# 2004 2.8 v6



## V-speed (Oct 17, 2005)

Will this motor and tranny drop right into my 99 passat with the 2.8 v6? How can I be sure?


----------



## V-speed (Oct 17, 2005)

*Re: 2004 2.8 v6 (V-speed)*

Nobody???


----------



## O_o (Nov 12, 2009)

*Re: 2004 2.8 v6 (V-speed)*

From a 2004 what?
Any ATQ, ACK, or APR engine will _fit_, but I'm not sure about ECU compatibility.


----------



## BrilliantAvant (May 22, 2009)

2.8L ended production in 2002 I think, 3.0 came out in 2003.


----------



## V-speed (Oct 17, 2005)

*Re: (BrilliantAvant)*

Mine is a 99 passat v6 2.8 with tiptronic. The guy selling has a 2004 passat waggon and says it has that same motor with the tiptronic...


----------



## O_o (Nov 12, 2009)

*Re: (BrilliantAvant)*


_Quote, originally posted by *BrilliantAvant* »_2.8L ended production in 2002 I think, 3.0 came out in 2003. 

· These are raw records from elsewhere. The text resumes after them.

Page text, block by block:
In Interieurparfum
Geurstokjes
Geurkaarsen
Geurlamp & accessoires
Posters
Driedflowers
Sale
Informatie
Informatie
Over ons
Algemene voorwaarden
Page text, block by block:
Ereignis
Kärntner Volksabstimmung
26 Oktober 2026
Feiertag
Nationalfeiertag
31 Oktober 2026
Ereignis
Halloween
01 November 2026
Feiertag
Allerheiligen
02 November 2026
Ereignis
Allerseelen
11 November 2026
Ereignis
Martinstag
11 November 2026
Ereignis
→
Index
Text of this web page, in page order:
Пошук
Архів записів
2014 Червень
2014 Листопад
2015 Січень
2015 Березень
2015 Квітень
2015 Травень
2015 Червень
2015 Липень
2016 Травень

...for the A4. The Passat still had the same 2.8 until '05.
_Quote, originally posted by *V-speed* »_
Mine is a 99 passat v6 2.8 with tiptronic. The guy selling has a 2004 passat waggon and says it has that same motor with the tiptronic...

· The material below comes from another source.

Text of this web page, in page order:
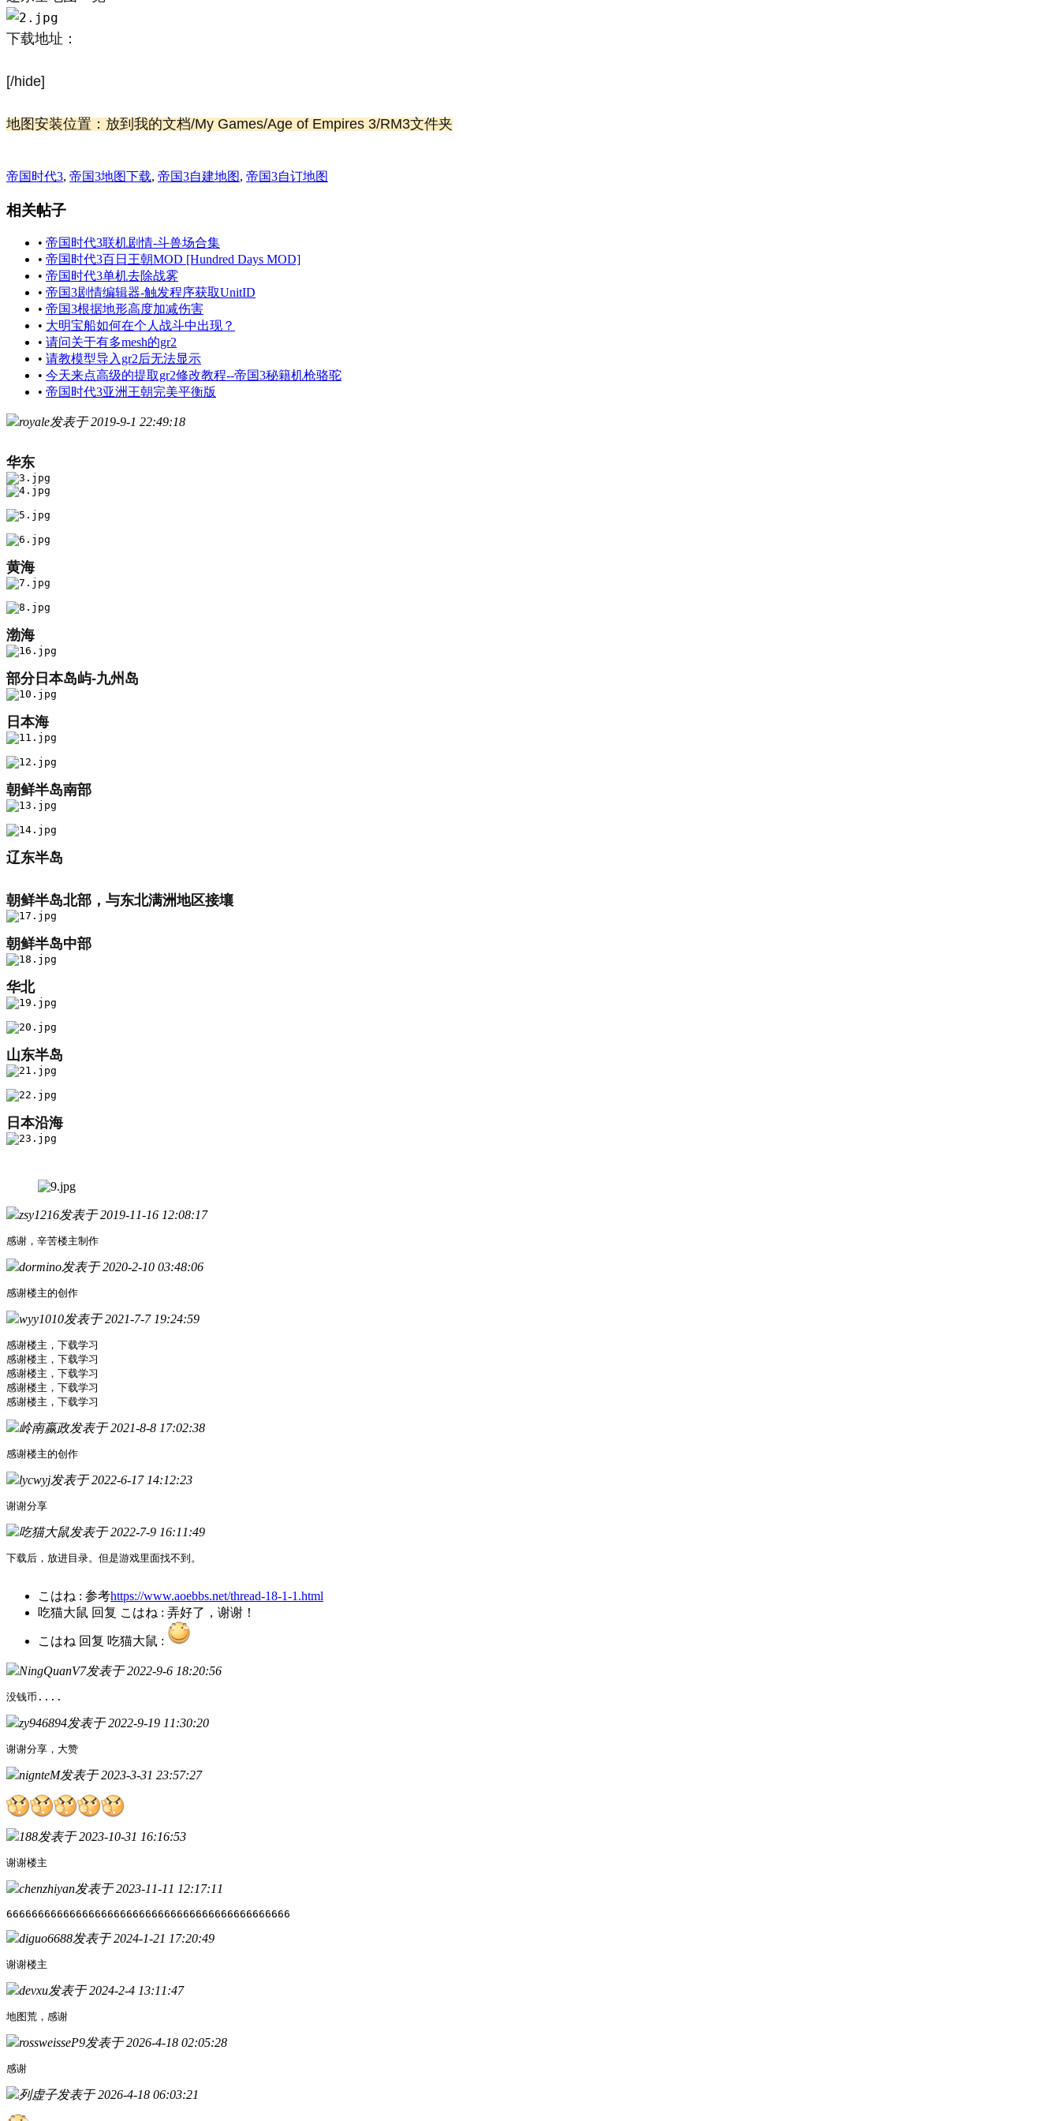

Your '99 is either ACK or APR. The '04 is ATQ. They're practically indistinguishable from the outside, but I don't know if the '99 ECU can run an ATQ engine properly (VVT?). Same goes for the trans controller.


----------



## V-speed (Oct 17, 2005)

*Re: ()*

Well his is still in, and comes with the complete car so I would be getting the ECU as well.


----------



## V-speed (Oct 17, 2005)

*Re: (V-speed)*

Two other questions, If I buy a used trans, how can I be sure it will fit and does anyone know if the motor has to be removed to change the trans or can I drop/reinsert it right from the bottom?


----------



## O_o (Nov 12, 2009)

*Re: (V-speed)*


_Quote, originally posted by *V-speed* »_Two other questions, If I buy a used trans, how can I be sure it will fit

The only way to be sure is to make sure they both have the same code. I don't know where they put the code on an auto, but I'm guessing it can be read with the car up on stands like the man-trans.
I don't know if FWD and 4Mo can share a (3-letter) transmission code, so you will also have to make sure it's coming out of a car with the same number of driven wheels. If nobody on here knows, try the auto-trans forum.


----------



## Slimjimmn (Apr 8, 2006)

*Re: ()*

it will bolt right up, but there are some different electrical connectors and the cam adjusters are electrical on the 04


----------